Among the many elements that emerged, here are some:

  • Already in 1961 the manager of the toxicology sector of DuPont pointed out that Teflon made the liver of animal models swell at low doses and invited to handle the substance with extreme caution, absolutely avoiding any contact with the skin;
  • In 1970, a report commissioned by DuPont from an outside laboratory concluded that C8, one of the most widely used PFASs, was toxic when inhaled or ingested in very low doses, and in another, from 1979, the same laboratory stated that some dogs died within two days after ingesting a single dose of another of the most common Pfas, Pfoa;
  • In 1980, DuPont and 3M had learned that two of the eight pregnant employees working at C8 had given birth to children with malformations, but they had not told anyone, including women, nor made any suggestions of a link; on the contrary, a few months later they declared that there was no evidence of the danger of C8 for the fetus. According to DuPont, C8 was as stable and safe as table salt, while in the face of environmental contamination, in 1991, the company still maintained that there was no danger at the doses detected.
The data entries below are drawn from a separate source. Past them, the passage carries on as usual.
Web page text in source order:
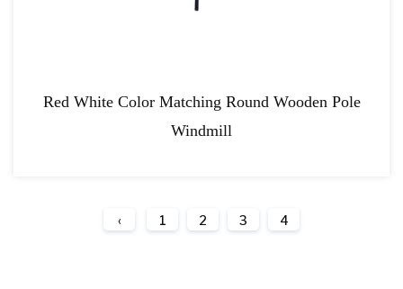
Red White Color Matching Round Wooden Pole
Windmill
‹ 1 2 3 4
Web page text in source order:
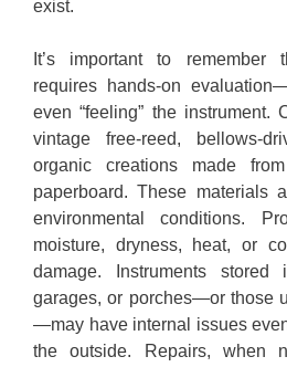
exist.
It’s important to remember
requires hands-on
even “feeling” the instrument.
vintage free-reed, bellows-
organic creations made
paperboard. These materials
environmental conditions.
moisture, dryness, heat, or
damage. Instruments stored
garages, or porches—or those
—may have internal issues
the outside. Repairs, when
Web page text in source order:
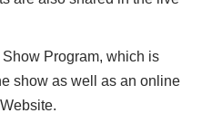
Program, which is
show as well as an online
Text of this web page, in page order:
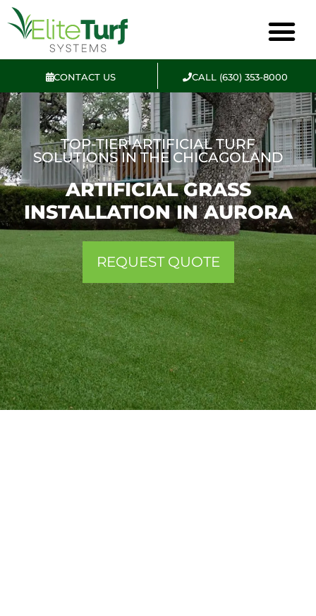
CONTACT US CALL (630) 353-8000
TOP-TIER ARTIFICIAL TURF
SOLUTIONS IN THE CHICAGOLAND
ARTIFICIAL GRASS
INSTALLATION IN AURORA
REQUEST QUOTE
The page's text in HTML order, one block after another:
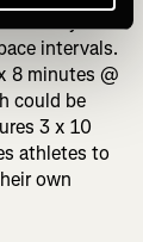
Sunday
intervals.
8 minutes @
could be
3 x 10
athletes to
own
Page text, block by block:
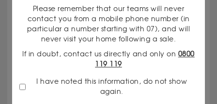
Personalized service: Every client is unique, and
we take pride in meeting your specific needs.
region, in the Hauts-de-Seine department (92),
our agency is a reference for the quality of its
Please remember that our teams will never
contact you from a mobile phone number (in
particular a number starting with 07), and will
never visit your home following a sale.
If in doubt, contact us directly and only on 0800
119 119
I have noted this information, do not show
again.
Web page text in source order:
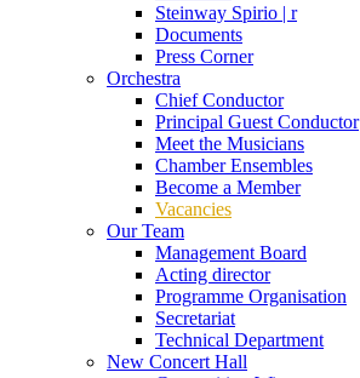
Steinway Spirio | r
Documents
Press Corner
Orchestra
Chief Conductor
Principal Guest Conductor
Meet the Musicians
Chamber Ensembles
Become a Member
Vacancies
Our Team
Management Board
Acting director
Programme Organisation
Secretariat
Technical Department
New Concert Hall
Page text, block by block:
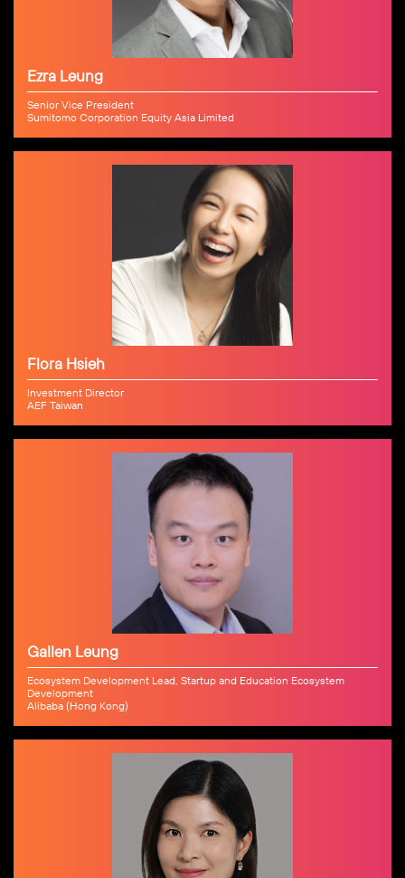
Ezra Leung
Senior Vice President
Sumitomo Corporation Equity Asia Limited
Flora Hsieh
Investment Director
AEF Taiwan
Gallen Leung
Ecosystem Development Lead, Startup and Education Ecosystem
Development
Alibaba (Hong Kong)
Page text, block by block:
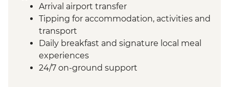
Arrival airport transfer
Tipping for accommodation, activities and
transport
Daily breakfast and signature local meal
experiences
24/7 on-ground support
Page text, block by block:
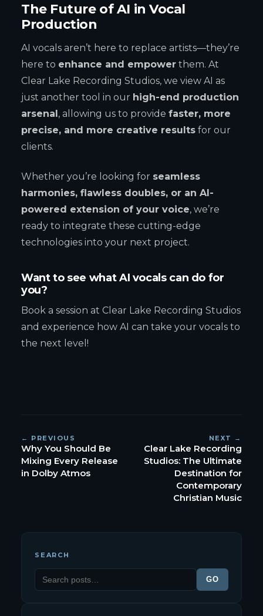
The Future of AI in Vocal
Production
AI vocals aren’t here to replace artists—they’re
here to enhance and empower them. At
Clear Lake Recording Studios, we view AI as
just another tool in our high-end production
arsenal , allowing us to provide faster, more
precise, and more creative results for our
clients.
Whether you’re looking for seamless
harmonies, flawless doubles, or an AI-
powered extension of your voice, we’re
ready to integrate these cutting-edge
technologies into your next project.
Want to see what AI vocals can do for
you?
Book a session at Clear Lake Recording Studios
and experience how AI can take your vocals to
the next level!
← PREVIOUS
Why You Should Be
Mixing Every Release
in Dolby Atmos
NEXT →
Clear Lake Recording
Studios: The Ultimate
Destination for
Contemporary
Christian Music
SEARCH
GO
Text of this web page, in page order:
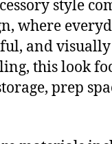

Shortly afterfollowing a series of lawsuits filed between 1998 and 2002, DuPont itself had urged the American Environmental Protection Agency (EPA) to declare Teflon safe (within 24 hours), because Pfoa (perfluoro- octanoic) that it contained was a safe substance and it was necessary to dispel any fear from consumers.

Then, in 2004, the first setback: the EPA had sentenced DuPont to a 16.4 million dollar fine for not disclosing data on the dangers of Pfoa: trifles, if one considers that that year the company had earned a billion dollars from the Pfas. But something changed at that moment (and since then other causes have been lost), to the point that today many countries are wondering how to set limits on the use of Pfas and how to try to eliminate them from the environment.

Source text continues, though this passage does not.